A Public Artwork. A Collaboration. A Celebration of Space, Time, and CU Boulder’s Contribution to Space Exploration.

The SpaceTime Underpass

Located near the Fiske Planetarium on CU Boulder’s beautiful campus, the Regent Underpass is a high-traffic passage for students which provides an interesting opportunity for public artwork.

Spearheaded by artists Martha Russo and Bruce Price, this project is a large-scale collaboration between multiple CU Boulder departments, working professionals, artists, and Colorado businesses, all to share a celebration of the significant contribution CU Boulder has made to space exploration.

About the Site:

The Regent Underpass is the east entrance to a pedestrian pathway that stretches across the CU Boulder campus. In 1986, markers representing the planets were added to the path-way as a memorial to astronaut and CU alum, Ellison Onizuka. The underpass is situated between the planetary markers for Mars and Jupiter.

About the Art:

The asteroid belt within our solar systems falls exactly in this same area, between Mars and Jupiter. The SpaceTime Underpass project has been influenced by this relationship and will be furnished with colored concrete relief panels, textured with 3D topographical date from two dwarf: Ceres & Vesta. These are the two largest objects within the belt, and were visited recently by the NASA JPL Dawn Mission space probe.

Below the concrete panels will be metal etched with the names of CU alumni, faculty, and staff who have advanced CU’s considerable contributions to space science and exploration. The goal of the installation is to greatly enhance the thematic quality of the pathway in the underpass.

The project will also pay homage to experimental composer John Cage, and his world-renowned piece 4’33”, a three-movement composition which instructs the performer(s) not to play their instruments for the duration of the piece. In this manner, John Cage’s work creates a space of silence which is then filled with the sounds of the environment.

Research Artifacts:

Through the exploration of techniques necessary to accomplish this project, multiple research artifacts have been produced which themselves, have grown into a multiplicity of artworks. Several of these were featured at the Boulder Museum of Contemporary Art in November of 2017.

This included the series Transmissivity by artist Devin Johnson

Furthermore, several convivial objects are currently being developed by artist Bruce Price and engineering students Galen Melchert and Sam Brown, and will be produced for sale in the near future.
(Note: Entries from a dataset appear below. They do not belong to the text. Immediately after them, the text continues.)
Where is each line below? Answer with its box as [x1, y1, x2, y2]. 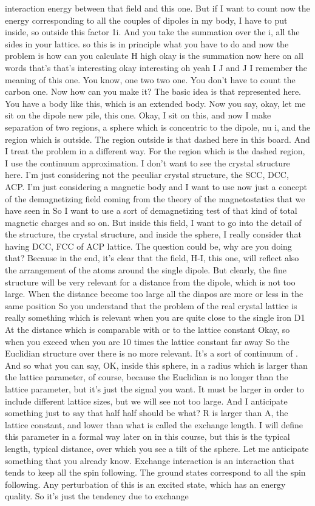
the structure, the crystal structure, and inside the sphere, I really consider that [5, 228, 302, 241]
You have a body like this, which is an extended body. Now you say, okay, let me [5, 97, 306, 109]
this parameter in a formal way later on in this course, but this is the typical [5, 430, 290, 443]
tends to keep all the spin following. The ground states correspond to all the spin [5, 466, 306, 479]
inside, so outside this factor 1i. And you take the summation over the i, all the [5, 26, 300, 38]
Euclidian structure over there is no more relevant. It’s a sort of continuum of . [5, 347, 298, 360]
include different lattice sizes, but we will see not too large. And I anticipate [5, 394, 288, 407]
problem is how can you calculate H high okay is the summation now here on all [5, 49, 303, 62]
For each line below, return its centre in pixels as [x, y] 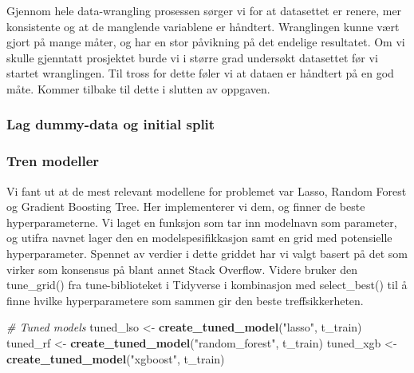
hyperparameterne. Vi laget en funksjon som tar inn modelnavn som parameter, [202, 222]
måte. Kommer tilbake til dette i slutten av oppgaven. [138, 88]
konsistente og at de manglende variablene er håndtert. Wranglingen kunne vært [203, 26]
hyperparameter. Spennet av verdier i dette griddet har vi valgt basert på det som [207, 253]
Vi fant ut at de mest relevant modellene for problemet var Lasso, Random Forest [207, 190]
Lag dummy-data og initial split [111, 124]
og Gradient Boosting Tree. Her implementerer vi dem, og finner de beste [186, 206]
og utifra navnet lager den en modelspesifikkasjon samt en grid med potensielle [199, 238]
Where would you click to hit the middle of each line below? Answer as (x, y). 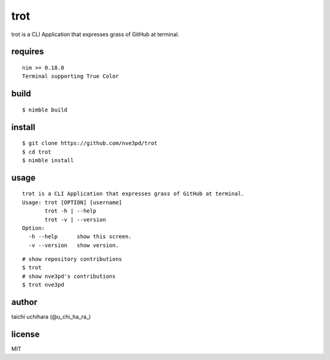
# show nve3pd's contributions (69, 276)
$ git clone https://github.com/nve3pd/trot (90, 143)
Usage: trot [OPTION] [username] (72, 202)
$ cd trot (37, 152)
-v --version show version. (74, 245)
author (24, 302)
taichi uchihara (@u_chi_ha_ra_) (51, 317)
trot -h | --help (71, 211)
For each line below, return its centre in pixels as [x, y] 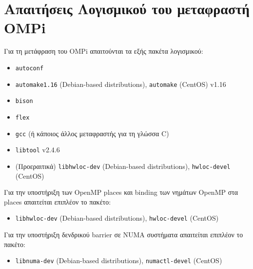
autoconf [29, 68]
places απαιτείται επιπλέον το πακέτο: [58, 201]
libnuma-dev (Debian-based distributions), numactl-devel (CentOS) [119, 260]
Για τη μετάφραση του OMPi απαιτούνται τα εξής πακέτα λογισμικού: [104, 51]
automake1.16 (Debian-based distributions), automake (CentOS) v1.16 [121, 84]
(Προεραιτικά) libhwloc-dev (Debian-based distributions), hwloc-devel [123, 166]
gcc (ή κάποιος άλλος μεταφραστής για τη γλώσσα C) [92, 133]
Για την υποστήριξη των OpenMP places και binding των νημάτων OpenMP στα [121, 192]
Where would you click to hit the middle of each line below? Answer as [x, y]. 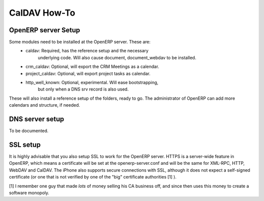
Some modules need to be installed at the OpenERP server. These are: [80, 42]
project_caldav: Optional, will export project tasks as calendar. [88, 73]
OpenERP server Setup [44, 30]
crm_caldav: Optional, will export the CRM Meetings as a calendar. [92, 67]
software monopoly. [29, 193]
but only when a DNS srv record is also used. [83, 89]
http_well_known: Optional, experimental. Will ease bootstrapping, [92, 83]
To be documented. [29, 131]
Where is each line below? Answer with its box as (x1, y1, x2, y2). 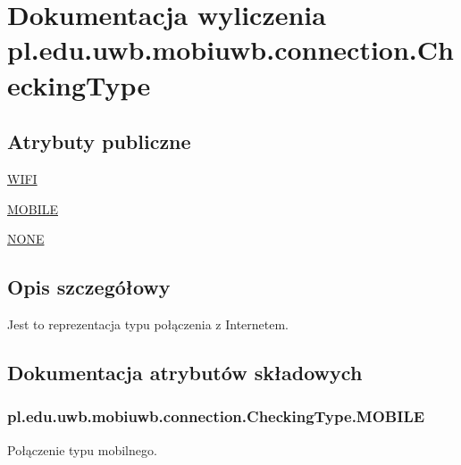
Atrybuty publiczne (7, 128, 191, 155)
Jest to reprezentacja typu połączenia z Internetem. (7, 314, 289, 333)
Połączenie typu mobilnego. (7, 440, 157, 459)
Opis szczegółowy (7, 273, 171, 301)
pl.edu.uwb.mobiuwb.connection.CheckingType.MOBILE (7, 405, 425, 428)
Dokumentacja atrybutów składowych (7, 358, 363, 386)
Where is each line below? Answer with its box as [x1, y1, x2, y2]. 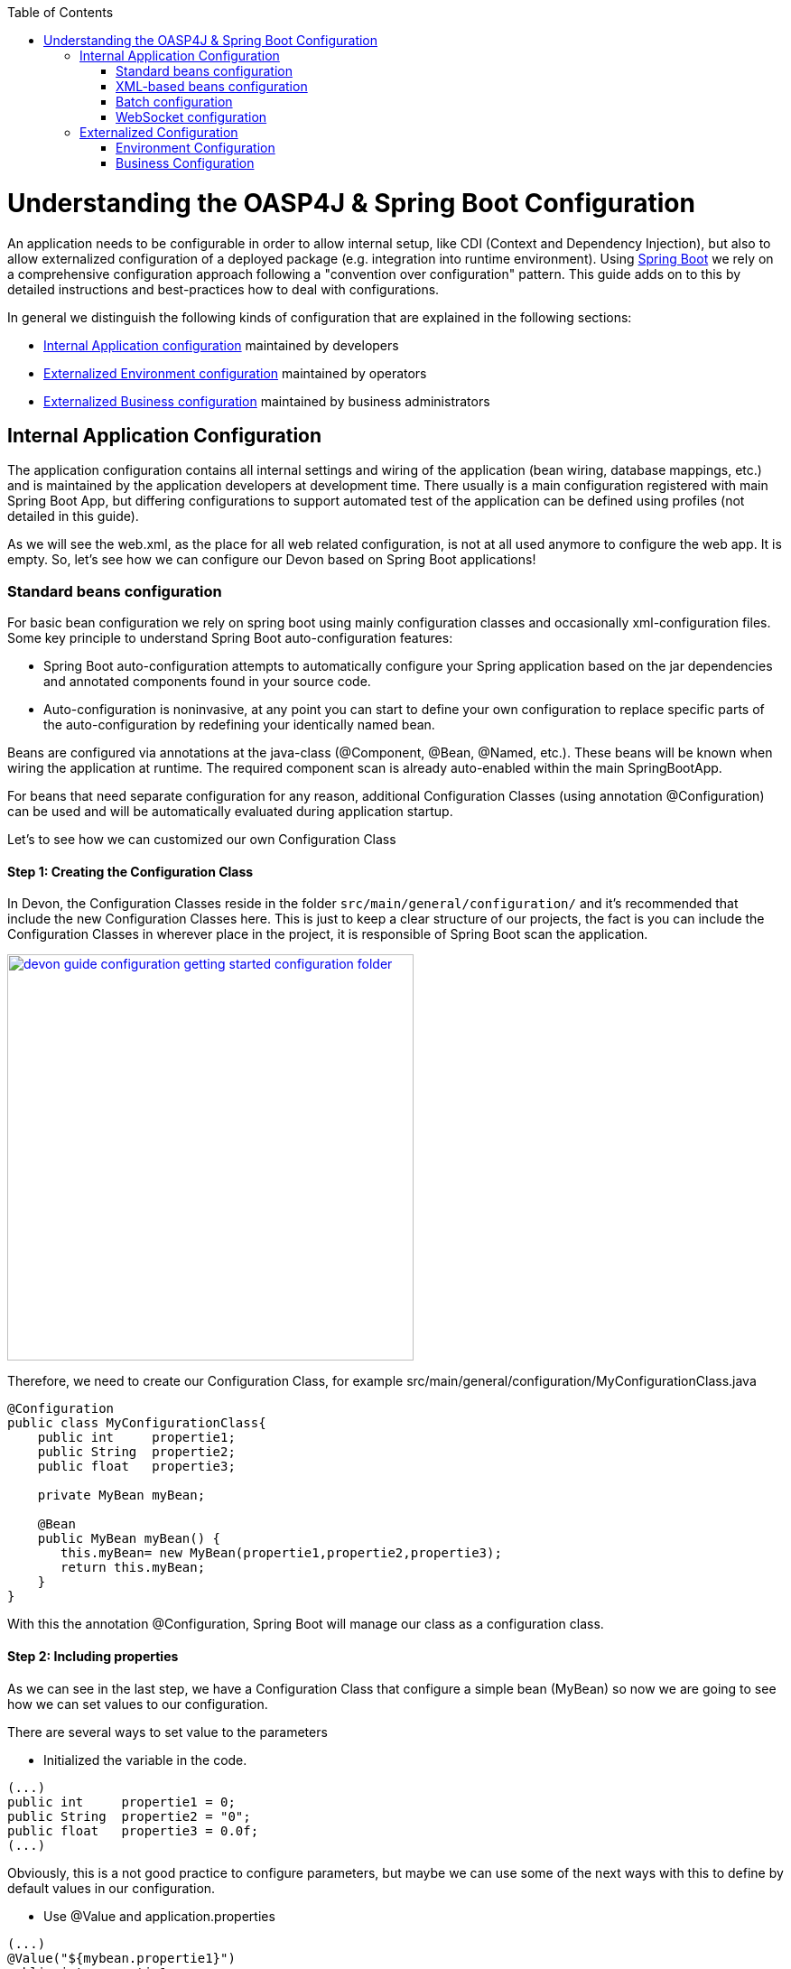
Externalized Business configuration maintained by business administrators [43, 393, 490, 409]
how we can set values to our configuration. [7, 1695, 268, 1712]
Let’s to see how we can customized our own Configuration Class [7, 831, 396, 848]
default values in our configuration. [7, 1880, 216, 1896]
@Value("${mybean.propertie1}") [7, 1950, 236, 1965]
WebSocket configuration [116, 109, 267, 125]
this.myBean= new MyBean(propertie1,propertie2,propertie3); [60, 1546, 502, 1561]
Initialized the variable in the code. [43, 1751, 247, 1768]
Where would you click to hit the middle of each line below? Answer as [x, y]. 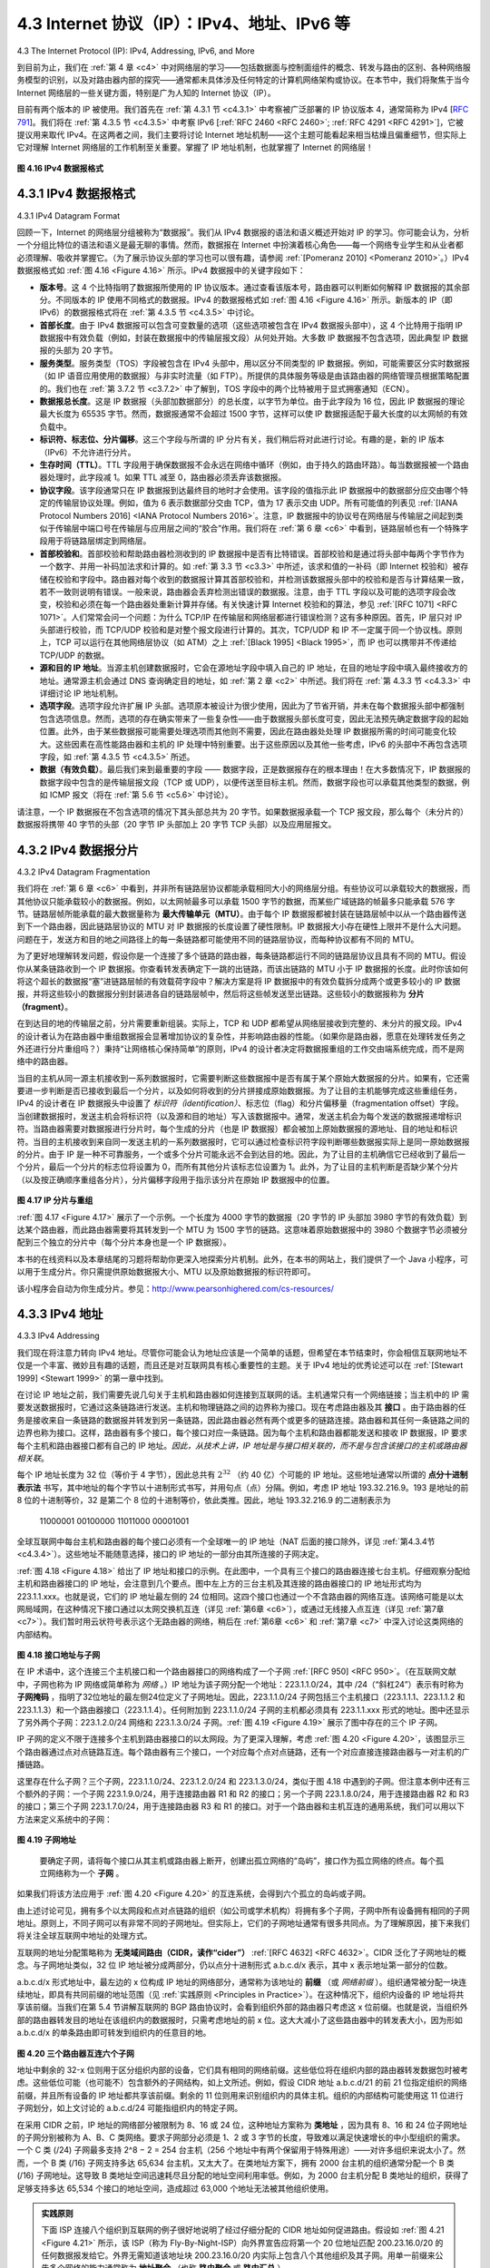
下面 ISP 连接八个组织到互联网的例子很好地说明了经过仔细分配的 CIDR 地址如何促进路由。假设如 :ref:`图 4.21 [243, 2230]
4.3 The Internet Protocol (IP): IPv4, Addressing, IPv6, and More [136, 51]
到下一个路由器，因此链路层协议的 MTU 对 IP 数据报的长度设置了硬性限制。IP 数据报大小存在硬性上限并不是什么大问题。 [241, 926]
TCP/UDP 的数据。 [74, 655]
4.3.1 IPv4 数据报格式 [76, 194]
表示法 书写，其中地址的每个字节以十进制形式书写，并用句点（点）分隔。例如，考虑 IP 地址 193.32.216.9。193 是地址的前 [243, 1487]
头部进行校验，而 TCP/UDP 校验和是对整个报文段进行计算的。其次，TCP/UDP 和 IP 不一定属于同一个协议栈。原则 [251, 630]
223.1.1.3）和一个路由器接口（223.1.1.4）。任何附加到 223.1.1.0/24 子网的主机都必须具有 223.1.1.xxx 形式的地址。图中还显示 [243, 1709]
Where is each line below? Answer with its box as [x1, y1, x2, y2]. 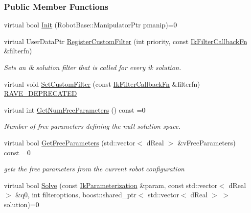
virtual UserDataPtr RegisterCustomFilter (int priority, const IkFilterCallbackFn [4, 36, 247, 46]
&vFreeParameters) [177, 137, 236, 147]
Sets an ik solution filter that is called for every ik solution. [4, 62, 181, 72]
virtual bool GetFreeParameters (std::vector [4, 137, 136, 147]
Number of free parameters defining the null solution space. [4, 121, 181, 131]
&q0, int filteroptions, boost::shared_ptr [15, 189, 137, 200]
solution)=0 [4, 199, 39, 209]
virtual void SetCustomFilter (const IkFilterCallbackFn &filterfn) [4, 78, 200, 89]
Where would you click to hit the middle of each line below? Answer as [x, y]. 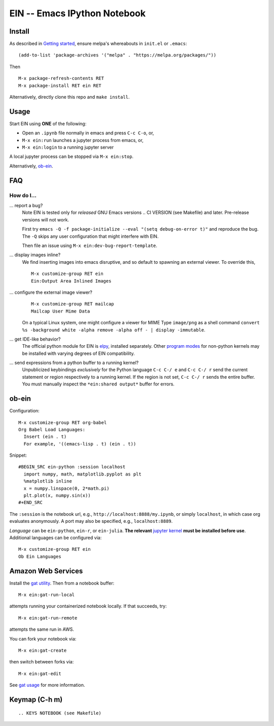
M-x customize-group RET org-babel [63, 422]
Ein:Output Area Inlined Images [71, 281]
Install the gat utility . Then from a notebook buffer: [62, 583]
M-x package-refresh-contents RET [61, 78]
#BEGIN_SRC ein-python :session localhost [72, 467]
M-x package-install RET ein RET [60, 86]
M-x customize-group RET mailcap [73, 304]
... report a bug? [26, 206]
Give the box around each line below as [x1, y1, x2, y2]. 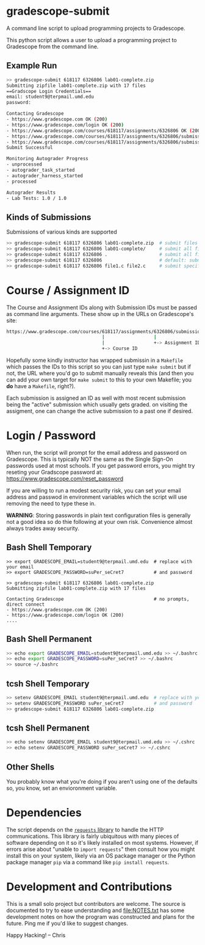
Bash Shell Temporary [6, 542, 92, 553]
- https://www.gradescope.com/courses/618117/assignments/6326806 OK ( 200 [6, 127, 201, 134]
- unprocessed [6, 161, 43, 167]
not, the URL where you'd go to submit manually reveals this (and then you [6, 370, 194, 377]
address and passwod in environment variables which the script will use [6, 493, 187, 501]
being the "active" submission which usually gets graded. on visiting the [6, 401, 188, 408]
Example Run [6, 61, 57, 71]
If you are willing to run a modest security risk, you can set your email [6, 487, 181, 494]
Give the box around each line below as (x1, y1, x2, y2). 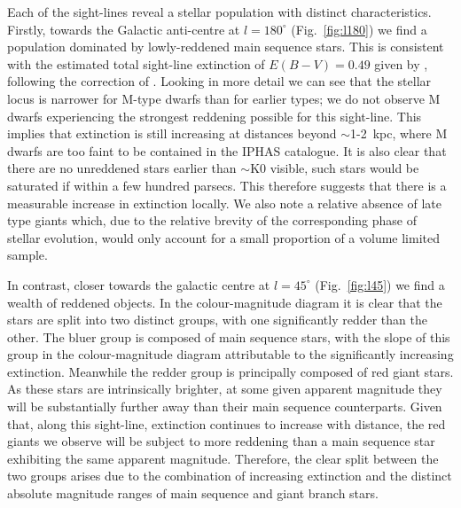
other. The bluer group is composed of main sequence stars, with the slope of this (7, 327, 450, 346)
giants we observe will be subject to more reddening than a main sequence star (7, 432, 435, 450)
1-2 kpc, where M (350, 124, 448, 143)
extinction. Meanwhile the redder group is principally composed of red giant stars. (7, 362, 454, 380)
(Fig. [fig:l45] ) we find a (315, 275, 445, 293)
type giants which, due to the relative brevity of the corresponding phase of (7, 211, 418, 230)
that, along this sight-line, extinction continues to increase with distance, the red (7, 414, 446, 433)
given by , (374, 54, 428, 73)
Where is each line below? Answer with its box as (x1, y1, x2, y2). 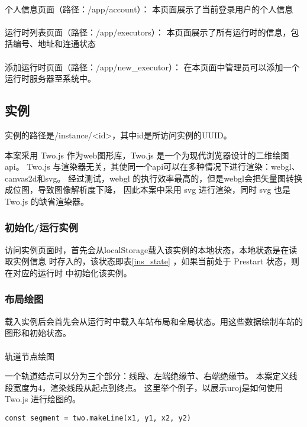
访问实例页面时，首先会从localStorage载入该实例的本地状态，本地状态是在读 (5, 243, 298, 255)
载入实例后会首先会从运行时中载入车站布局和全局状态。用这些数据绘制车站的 (5, 315, 303, 327)
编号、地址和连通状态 (12, 37, 96, 50)
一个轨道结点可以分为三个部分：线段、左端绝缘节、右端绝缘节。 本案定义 (5, 370, 289, 382)
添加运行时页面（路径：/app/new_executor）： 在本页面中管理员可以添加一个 (5, 60, 300, 73)
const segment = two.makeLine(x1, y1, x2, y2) (5, 413, 191, 422)
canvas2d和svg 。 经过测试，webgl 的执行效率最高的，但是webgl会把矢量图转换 (5, 172, 302, 184)
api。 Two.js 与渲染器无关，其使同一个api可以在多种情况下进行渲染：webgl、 (5, 160, 300, 173)
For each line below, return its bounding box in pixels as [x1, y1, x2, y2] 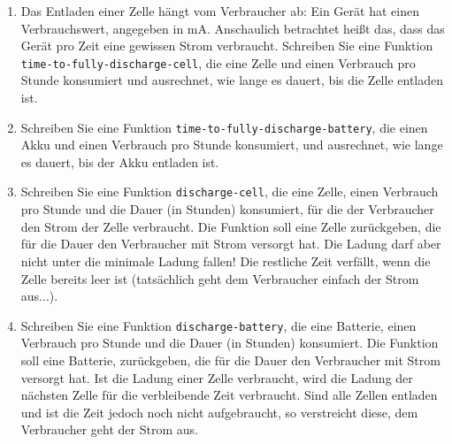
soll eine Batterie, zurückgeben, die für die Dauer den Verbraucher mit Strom [20, 350, 441, 369]
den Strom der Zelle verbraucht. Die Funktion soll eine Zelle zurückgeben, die [20, 217, 441, 235]
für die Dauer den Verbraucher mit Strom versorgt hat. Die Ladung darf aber [20, 234, 441, 253]
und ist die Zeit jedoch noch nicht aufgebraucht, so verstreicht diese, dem [20, 402, 418, 421]
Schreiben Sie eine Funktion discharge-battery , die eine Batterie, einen [20, 316, 417, 334]
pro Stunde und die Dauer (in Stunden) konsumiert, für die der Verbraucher [20, 200, 434, 218]
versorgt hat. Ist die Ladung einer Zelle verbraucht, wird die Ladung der [20, 368, 413, 387]
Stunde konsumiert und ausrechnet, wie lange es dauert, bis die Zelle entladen [20, 71, 443, 89]
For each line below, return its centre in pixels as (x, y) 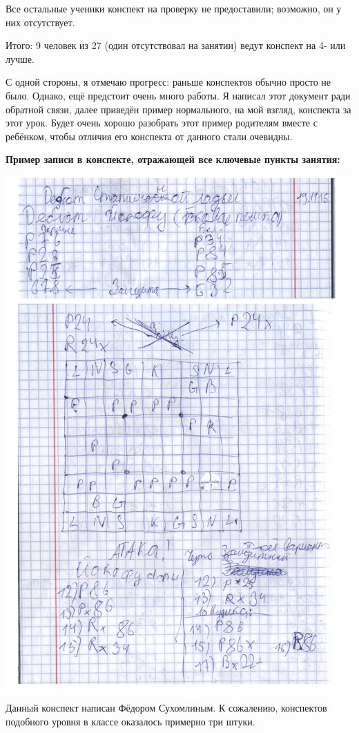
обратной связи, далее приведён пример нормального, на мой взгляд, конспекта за (178, 109)
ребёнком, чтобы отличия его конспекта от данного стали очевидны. (149, 136)
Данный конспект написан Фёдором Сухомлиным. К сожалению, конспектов (166, 708)
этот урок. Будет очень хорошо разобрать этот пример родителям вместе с (162, 123)
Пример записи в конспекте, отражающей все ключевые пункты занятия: (173, 159)
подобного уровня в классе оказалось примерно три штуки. (130, 721)
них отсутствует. (40, 22)
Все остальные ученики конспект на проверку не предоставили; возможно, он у (174, 8)
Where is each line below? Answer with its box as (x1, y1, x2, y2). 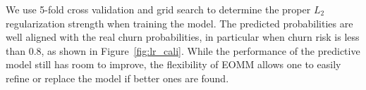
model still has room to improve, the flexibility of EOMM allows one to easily (6, 57, 341, 72)
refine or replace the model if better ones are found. (6, 70, 229, 85)
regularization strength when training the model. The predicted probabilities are (6, 15, 353, 30)
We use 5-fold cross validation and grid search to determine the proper (6, 2, 311, 16)
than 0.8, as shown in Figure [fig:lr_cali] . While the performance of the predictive (6, 43, 360, 58)
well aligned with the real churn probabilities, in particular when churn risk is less (6, 30, 360, 44)
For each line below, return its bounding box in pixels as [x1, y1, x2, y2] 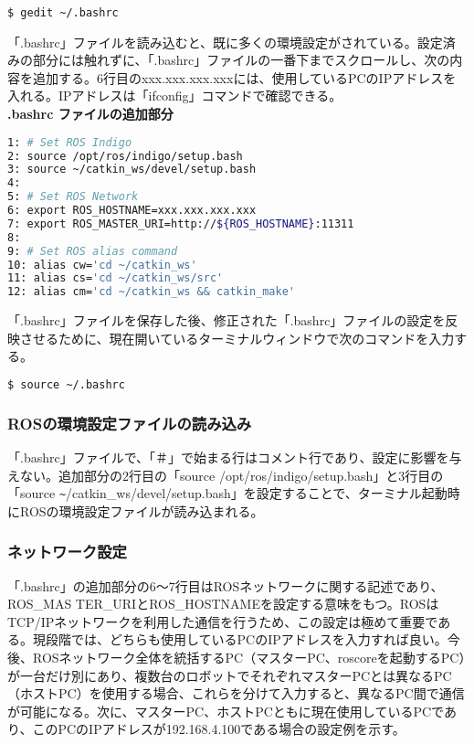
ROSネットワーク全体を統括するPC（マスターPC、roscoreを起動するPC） [32, 648, 466, 667]
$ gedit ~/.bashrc [7, 6, 119, 19]
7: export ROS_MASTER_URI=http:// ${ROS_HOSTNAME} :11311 [7, 217, 354, 230]
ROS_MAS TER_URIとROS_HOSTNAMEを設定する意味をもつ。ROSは [7, 594, 439, 613]
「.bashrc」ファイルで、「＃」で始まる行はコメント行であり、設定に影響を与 [7, 448, 462, 466]
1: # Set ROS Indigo [7, 135, 132, 149]
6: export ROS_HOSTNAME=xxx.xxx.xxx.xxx [7, 204, 257, 217]
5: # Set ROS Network [7, 190, 139, 204]

One such object will be a unique ceramic bowl based on the topographical data from the dwarf-planet Ceres:

Timeline:

Fall 2017:
Aesthetics: Art and Engineering Class
Artist lead intern team
Renderings of the surfaces
Material & Production Investigations
Completed Scale Model & Proposal

Fall 2018:
Aesthetics: Art and Engineering Class
2nd Artist lead intern team
Installation & Dedication
Future Programming Development

 

Media:

Public Relations will be a collaboration between professionals and the University of Colorado Boulder Office of Strategic Relations. Further distribution will be sought from NASA.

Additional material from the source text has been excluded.